This is just a sampling of the pros and cons of each approach. Hopefully it gives you something to go on to make a decision. I tend to prefer the one repository per project approach with the caveat that if I have many projects that are related to each other, I would put those all in the same repository. I also tend to break up repositories by group or team, although in reality this is just a variation of the project concept.

For example, I had one repository for the Documentation department to use for their projects. Of course in the case of on-line help that was often located in the same project as the application code, but the Documentation team also had other materials they produced and I gave them a repository for that. Likewise, the Marketing department had a repository to store the things they worked on, including the company web site. As was the case with the layout of the repository, this is really just a decision of what will work best for you. That  said, it is a little more difficult to change your repository setup after the fact.

So, it is worth it to take some time to understand your requirements and which approach best suits them.

Posted by Mark Phippard | Date: Apr 26, 2007 | Permalink | Comments (3) | TrackBack (0)

Subversion Repository Layout

I see a lot of questions asked about "What is the recommended repository layout?", "What does trunk mean?", or: "What is the significance of trunk?". This post will try to answer those questions and more.

A Subversion repository implements the metaphor of a versioned filesystem. The repository is just a filesystem with folders and files. It so happens that modifications to this filesystem are versioned and there are implementation enhancements like "cheap" copies that make certain operations less expensive than they are in a traditional filesystem, but the repository itself still behaves like a filesystem: there are no special folders or names and Subversion itself has no knowledge of trunk or branches, they are just folders within the filesystem. It is up to you as the user to give those folders names and structure that are meaningful to you.
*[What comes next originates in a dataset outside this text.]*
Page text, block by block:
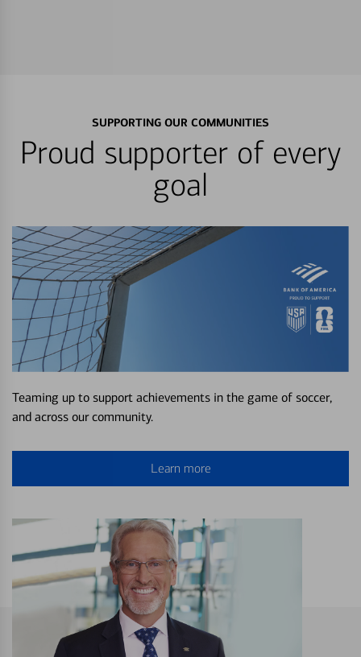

That said, there are several common layouts that have been adopted by the community as best practices and therefore one could think of these as recommendations. If your repository is accessible to the public, following these conventions might make it easier for users that have accessed other Subversion repositories to find what they are looking for.

There are two commonly used layouts:

trunk
branches
tags

This first layout is the best option for a repository that contains a single project or a set of projects that are tightly related to each other. This layout is useful because it is simple to branch or tag the entire project or a set of projects with a single command:

svn copy url://repos/trunk url://repos/tags/tagname -m "Create tagname"

This is probably the most commonly used repository layout and is used by many open source projects, like Subversion itself and Subclipse. This is the layout that most hosting sites like Tigris.org, SourceForge.net and Google Code follow as each project at these sites is given its own repository.

The next layout is the best option for a repository that contains unrelated or loosely related projects.

ProjectA
   trunk
   branches
   tags
ProjectB
   trunk
   branches
   tags

In this layout, each project receives a top-level folder and then the trunk/branches/tags folders are created beneath it. This is really the same layout as the first layout, it is just that instead of putting each project in its own repository, they are all in a single repository. The Apache Software Foundation uses this layout for their repository which contains all of their projects in one single repository.

With this layout, each project has its own branches and tags and it is easy to create them for the files in that project using one command, similar to the one previously shown:

svn copy url://repos/ProjectA/trunk url://repos/ProjectA/tags/tagname -m "Create tagname"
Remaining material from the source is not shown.